Expansion of TFs and WRKY genes in the Avicennia lineage. Phylogenetic tree of 22 eudicots, namely, seven Avicennia species and subspecies (red), 12 other Lamiales plant species (green), and three outgroups (white). The node bars represent 95% confidence intervals, and the red nodes indicate two calibration nodes. The stars represent the phylogenetic positions of two recent WGD events in Avicennia. The gene numbers of all the TFs and WRKYs among these plant species are shown on the right

WRKYs, which constitute one of the most prominent transcriptional regulator families in higher plants, are involved in various interconnected regulatory networks in response to multiple abiotic stressors (Phukan et al. 2016).

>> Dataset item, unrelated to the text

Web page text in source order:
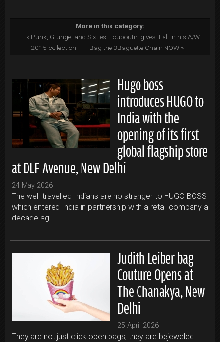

Therefore, we focused on the WRKY TF family to investigate the landscape and evolutionary patterns in Avicennia. We initially identified putative WRKY genes in each species by integrating TF-specific classification with iTAK and homology-based prediction with PfamScan (Supplementary Table S3). The WRKY domain structure is crucial because of its indispensability for DNA binding and protein complex formation. We strictly filtered ambiguous members lacking the complete WRKYGQK heptapeptide or several variants (such as WRKYGKK, WRKYGEK, WRKYGRK) according to the alignment data. And 100–121 WRKY genes were identified among different Avicennia species, which accounted for approximately 4% of their total TFs (Supplementary Fig. S2). Using the same workflow (Supplementary Fig. S3), we identified 16–89 WRKY genes among 11 other Lamiales plant species as well as 103 in L. brevidens, 78 in S. lycopersicum, 49 in C. canephora, 59 in Vitis vinifera, and 72 in the model plant species Arabidopsis thaliana (Fig. 2; Supplementary Table S3). We concluded that WRKY gene families had significantly expanded in the Avicennia lineage compared with other Lamiales species (Supplementary Fig. S2). In addition, the results were consistent with previous reports of genome-wide WRKYs in A. thaliana (Eulgem et al. 2000), C. canephora (Dong et al. 2019), and V. vinifera (Wang et al. 2014), although there were slightly fewer than those reported in S. lycopersicum (Huang et al. 2012), which indicated that our identification method was accurate and robust. This method further solidified the substantial expansion of WRKYs in the Avicennia lineage.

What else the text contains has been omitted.